[WHAT YOU ARE ASKED TO DO] When you return the data, keep every line exactly as it is and leave out the pictures.

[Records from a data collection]
########################################

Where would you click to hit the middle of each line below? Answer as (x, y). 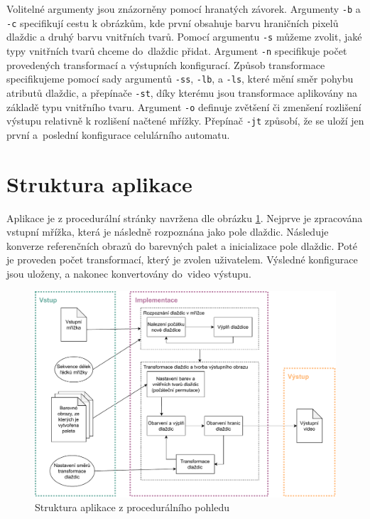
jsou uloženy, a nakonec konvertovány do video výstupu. (129, 273)
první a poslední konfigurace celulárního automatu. (118, 134)
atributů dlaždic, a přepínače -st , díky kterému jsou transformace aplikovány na (182, 92)
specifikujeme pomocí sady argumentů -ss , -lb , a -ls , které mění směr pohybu (180, 79)
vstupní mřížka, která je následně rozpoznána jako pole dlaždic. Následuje (168, 232)
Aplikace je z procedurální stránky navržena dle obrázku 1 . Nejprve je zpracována (185, 217)
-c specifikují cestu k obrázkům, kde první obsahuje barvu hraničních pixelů (173, 22)
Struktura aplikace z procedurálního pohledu (132, 507)
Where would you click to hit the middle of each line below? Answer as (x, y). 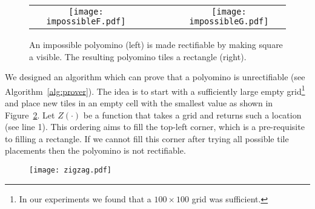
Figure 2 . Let (30, 115)
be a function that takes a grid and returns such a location (192, 115)
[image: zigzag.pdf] (71, 170)
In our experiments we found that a (85, 198)
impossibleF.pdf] (86, 21)
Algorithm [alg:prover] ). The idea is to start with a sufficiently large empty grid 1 (155, 90)
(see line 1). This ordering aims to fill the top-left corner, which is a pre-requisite (155, 127)
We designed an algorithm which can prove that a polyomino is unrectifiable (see (155, 77)
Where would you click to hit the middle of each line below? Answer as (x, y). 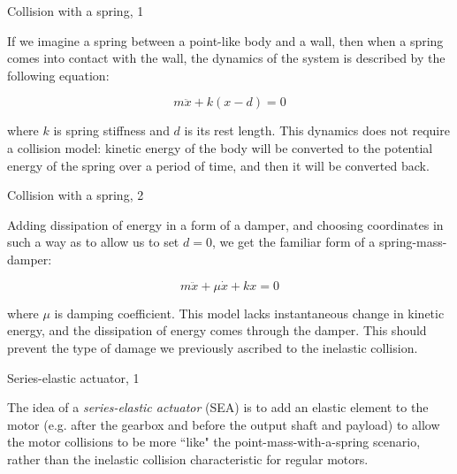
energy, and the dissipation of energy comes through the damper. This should (217, 330)
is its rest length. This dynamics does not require (317, 130)
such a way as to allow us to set (93, 242)
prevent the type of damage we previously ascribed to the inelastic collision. (213, 347)
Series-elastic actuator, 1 (73, 377)
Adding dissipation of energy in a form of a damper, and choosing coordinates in (225, 224)
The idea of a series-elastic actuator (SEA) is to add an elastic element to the (218, 407)
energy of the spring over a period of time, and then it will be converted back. (218, 165)
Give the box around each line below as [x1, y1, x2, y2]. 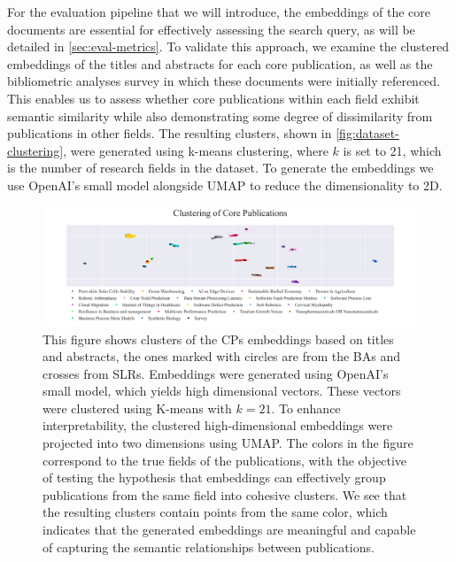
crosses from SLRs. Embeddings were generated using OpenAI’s [43, 364, 389, 382]
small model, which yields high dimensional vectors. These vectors [43, 381, 401, 400]
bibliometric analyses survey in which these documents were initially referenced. [7, 72, 441, 90]
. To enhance [271, 398, 341, 417]
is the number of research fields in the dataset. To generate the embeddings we [7, 158, 434, 177]
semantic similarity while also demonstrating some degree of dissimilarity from [7, 106, 433, 125]
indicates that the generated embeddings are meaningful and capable [43, 520, 416, 539]
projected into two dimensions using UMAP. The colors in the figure [43, 434, 413, 452]
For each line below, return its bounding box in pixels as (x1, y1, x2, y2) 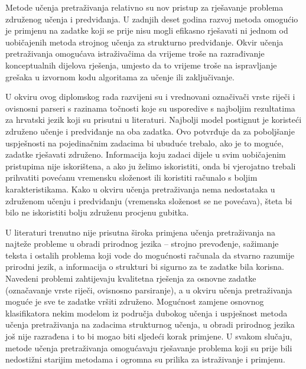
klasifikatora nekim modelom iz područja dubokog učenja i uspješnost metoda (5, 306, 288, 319)
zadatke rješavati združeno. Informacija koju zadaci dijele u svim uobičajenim (5, 148, 286, 161)
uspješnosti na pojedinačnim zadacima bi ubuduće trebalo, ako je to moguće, (5, 136, 284, 149)
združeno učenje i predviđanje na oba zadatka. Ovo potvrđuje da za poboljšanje (5, 125, 295, 137)
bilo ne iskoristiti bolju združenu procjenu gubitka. (5, 206, 189, 218)
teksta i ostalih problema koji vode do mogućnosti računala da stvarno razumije (5, 249, 294, 261)
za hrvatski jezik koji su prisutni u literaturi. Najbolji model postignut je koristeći (5, 113, 302, 126)
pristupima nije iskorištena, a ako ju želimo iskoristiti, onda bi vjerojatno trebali (5, 159, 296, 172)
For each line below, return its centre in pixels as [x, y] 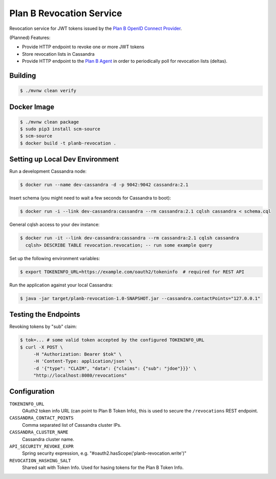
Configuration [32, 392]
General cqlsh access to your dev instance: [54, 225]
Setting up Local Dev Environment [64, 159]
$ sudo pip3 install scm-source [60, 129]
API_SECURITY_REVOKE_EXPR [42, 446]
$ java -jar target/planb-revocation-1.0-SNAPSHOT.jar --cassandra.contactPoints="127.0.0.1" [140, 298]
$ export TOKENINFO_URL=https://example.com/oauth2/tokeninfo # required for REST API [132, 272]
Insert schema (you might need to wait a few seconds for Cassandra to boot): [90, 198]
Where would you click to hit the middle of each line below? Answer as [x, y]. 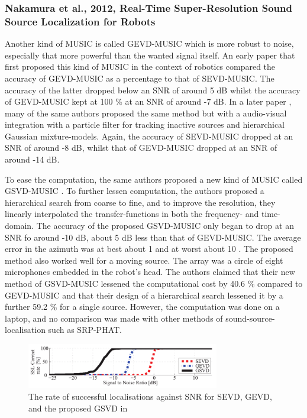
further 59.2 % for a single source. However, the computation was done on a [142, 307]
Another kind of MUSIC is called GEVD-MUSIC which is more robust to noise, [149, 43]
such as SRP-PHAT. [85, 330]
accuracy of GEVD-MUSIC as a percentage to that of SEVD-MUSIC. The [140, 78]
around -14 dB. [32, 159]
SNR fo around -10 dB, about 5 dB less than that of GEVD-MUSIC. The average [153, 237]
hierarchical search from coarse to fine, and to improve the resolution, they [140, 202]
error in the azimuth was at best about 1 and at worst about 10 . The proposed [149, 249]
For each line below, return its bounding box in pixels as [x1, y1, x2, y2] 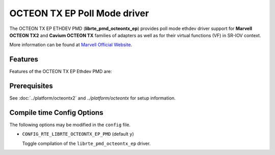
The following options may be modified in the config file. [9, 122, 131, 128]
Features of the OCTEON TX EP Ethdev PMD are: [9, 69, 112, 75]
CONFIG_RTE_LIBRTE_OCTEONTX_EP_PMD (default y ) [22, 131, 134, 137]
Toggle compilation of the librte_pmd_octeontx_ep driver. [22, 140, 151, 146]
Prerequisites [9, 82, 53, 90]
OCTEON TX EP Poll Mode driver [9, 8, 149, 19]
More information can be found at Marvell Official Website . [9, 42, 132, 48]
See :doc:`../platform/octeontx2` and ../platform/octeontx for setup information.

########################################

[ANSWER SECTION]
Where would you click to hit the middle of each line below? Answer as (x, y). 
jsou uloženy, a nakonec konvertovány do video výstupu. (129, 273)
první a poslední konfigurace celulárního automatu. (118, 134)
atributů dlaždic, a přepínače -st , díky kterému jsou transformace aplikovány na (182, 92)
specifikujeme pomocí sady argumentů -ss , -lb , a -ls , které mění směr pohybu (180, 79)
vstupní mřížka, která je následně rozpoznána jako pole dlaždic. Následuje (168, 232)
Aplikace je z procedurální stránky navržena dle obrázku 1 . Nejprve je zpracována (185, 217)
-c specifikují cestu k obrázkům, kde první obsahuje barvu hraničních pixelů (173, 22)
Struktura aplikace z procedurálního pohledu (132, 507)
Where would you click to hit the middle of each line below? Answer as (x, y). 
Figure 2 . Let (30, 115)
be a function that takes a grid and returns such a location (192, 115)
[image: zigzag.pdf] (71, 170)
In our experiments we found that a (85, 198)
impossibleF.pdf] (86, 21)
Algorithm [alg:prover] ). The idea is to start with a sufficiently large empty grid 1 (155, 90)
(see line 1). This ordering aims to fill the top-left corner, which is a pre-requisite (155, 127)
We designed an algorithm which can prove that a polyomino is unrectifiable (see (155, 77)
Where would you click to hit the middle of each line below? Answer as (x, y). 
energy, and the dissipation of energy comes through the damper. This should (217, 330)
is its rest length. This dynamics does not require (317, 130)
such a way as to allow us to set (93, 242)
prevent the type of damage we previously ascribed to the inelastic collision. (213, 347)
Series-elastic actuator, 1 (73, 377)
Adding dissipation of energy in a form of a damper, and choosing coordinates in (225, 224)
The idea of a series-elastic actuator (SEA) is to add an elastic element to the (218, 407)
energy of the spring over a period of time, and then it will be converted back. (218, 165)
Give the box around each line below as [x1, y1, x2, y2]. 
crosses from SLRs. Embeddings were generated using OpenAI’s [43, 364, 389, 382]
small model, which yields high dimensional vectors. These vectors [43, 381, 401, 400]
bibliometric analyses survey in which these documents were initially referenced. [7, 72, 441, 90]
. To enhance [271, 398, 341, 417]
is the number of research fields in the dataset. To generate the embeddings we [7, 158, 434, 177]
semantic similarity while also demonstrating some degree of dissimilarity from [7, 106, 433, 125]
indicates that the generated embeddings are meaningful and capable [43, 520, 416, 539]
projected into two dimensions using UMAP. The colors in the figure [43, 434, 413, 452]
For each line below, return its bounding box in pixels as (x1, y1, x2, y2) 
klasifikatora nekim modelom iz područja dubokog učenja i uspješnost metoda (5, 306, 288, 319)
zadatke rješavati združeno. Informacija koju zadaci dijele u svim uobičajenim (5, 148, 286, 161)
uspješnosti na pojedinačnim zadacima bi ubuduće trebalo, ako je to moguće, (5, 136, 284, 149)
združeno učenje i predviđanje na oba zadatka. Ovo potvrđuje da za poboljšanje (5, 125, 295, 137)
bilo ne iskoristiti bolju združenu procjenu gubitka. (5, 206, 189, 218)
teksta i ostalih problema koji vode do mogućnosti računala da stvarno razumije (5, 249, 294, 261)
za hrvatski jezik koji su prisutni u literaturi. Najbolji model postignut je koristeći (5, 113, 302, 126)
pristupima nije iskorištena, a ako ju želimo iskoristiti, onda bi vjerojatno trebali (5, 159, 296, 172)
For each line below, return its centre in pixels as [x, y] 
Configuration [32, 392]
General cqlsh access to your dev instance: [54, 225]
Setting up Local Dev Environment [64, 159]
$ sudo pip3 install scm-source [60, 129]
API_SECURITY_REVOKE_EXPR [42, 446]
$ java -jar target/planb-revocation-1.0-SNAPSHOT.jar --cassandra.contactPoints="127.0.0.1" [140, 298]
$ export TOKENINFO_URL=https://example.com/oauth2/tokeninfo # required for REST API [132, 272]
Insert schema (you might need to wait a few seconds for Cassandra to boot): [90, 198]
Where would you click to hit the middle of each line below? Answer as [x, y]. 
further 59.2 % for a single source. However, the computation was done on a [142, 307]
Another kind of MUSIC is called GEVD-MUSIC which is more robust to noise, [149, 43]
such as SRP-PHAT. [85, 330]
accuracy of GEVD-MUSIC as a percentage to that of SEVD-MUSIC. The [140, 78]
around -14 dB. [32, 159]
SNR fo around -10 dB, about 5 dB less than that of GEVD-MUSIC. The average [153, 237]
hierarchical search from coarse to fine, and to improve the resolution, they [140, 202]
error in the azimuth was at best about 1 and at worst about 10 . The proposed [149, 249]
For each line below, return its bounding box in pixels as [x1, y1, x2, y2] 
The following options may be modified in the config file. [9, 122, 131, 128]
Features of the OCTEON TX EP Ethdev PMD are: [9, 69, 112, 75]
CONFIG_RTE_LIBRTE_OCTEONTX_EP_PMD (default y ) [22, 131, 134, 137]
Toggle compilation of the librte_pmd_octeontx_ep driver. [22, 140, 151, 146]
Prerequisites [9, 82, 53, 90]
OCTEON TX EP Poll Mode driver [9, 8, 149, 19]
More information can be found at Marvell Official Website . [9, 42, 132, 48]
See :doc:`../platform/octeontx2` and ../platform/octeontx for setup information.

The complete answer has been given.